- Problem statement -
Would you transcribe each entry precisely as it stands, setting aside any images?

- Dataset -
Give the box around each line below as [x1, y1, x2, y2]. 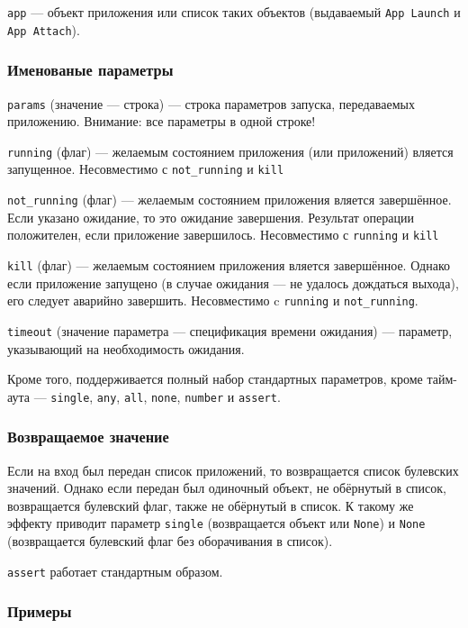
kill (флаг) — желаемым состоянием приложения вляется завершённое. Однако [7, 256, 451, 274]
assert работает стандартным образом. [7, 561, 223, 580]
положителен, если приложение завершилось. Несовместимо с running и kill [7, 225, 439, 244]
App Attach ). [7, 20, 80, 39]
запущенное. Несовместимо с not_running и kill [7, 159, 284, 178]
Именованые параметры [7, 59, 174, 81]
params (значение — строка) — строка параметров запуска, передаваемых [7, 94, 415, 113]
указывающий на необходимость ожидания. [7, 339, 245, 358]
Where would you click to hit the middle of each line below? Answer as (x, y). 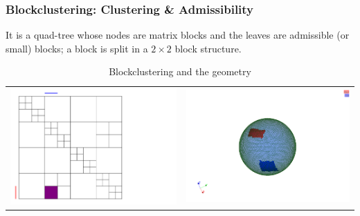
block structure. (208, 48)
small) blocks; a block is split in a (77, 48)
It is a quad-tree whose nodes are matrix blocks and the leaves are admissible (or (178, 35)
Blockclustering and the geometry (180, 71)

- Solution for this task -
Give the box around each line below as [x1, y1, x2, y2]. 
kill (флаг) — желаемым состоянием приложения вляется завершённое. Однако [7, 256, 451, 274]
assert работает стандартным образом. [7, 561, 223, 580]
положителен, если приложение завершилось. Несовместимо с running и kill [7, 225, 439, 244]
App Attach ). [7, 20, 80, 39]
запущенное. Несовместимо с not_running и kill [7, 159, 284, 178]
Именованые параметры [7, 59, 174, 81]
params (значение — строка) — строка параметров запуска, передаваемых [7, 94, 415, 113]
указывающий на необходимость ожидания. [7, 339, 245, 358]
Where would you click to hit the middle of each line below? Answer as (x, y). 
block structure. (208, 48)
small) blocks; a block is split in a (77, 48)
It is a quad-tree whose nodes are matrix blocks and the leaves are admissible (or (178, 35)
Blockclustering and the geometry (180, 71)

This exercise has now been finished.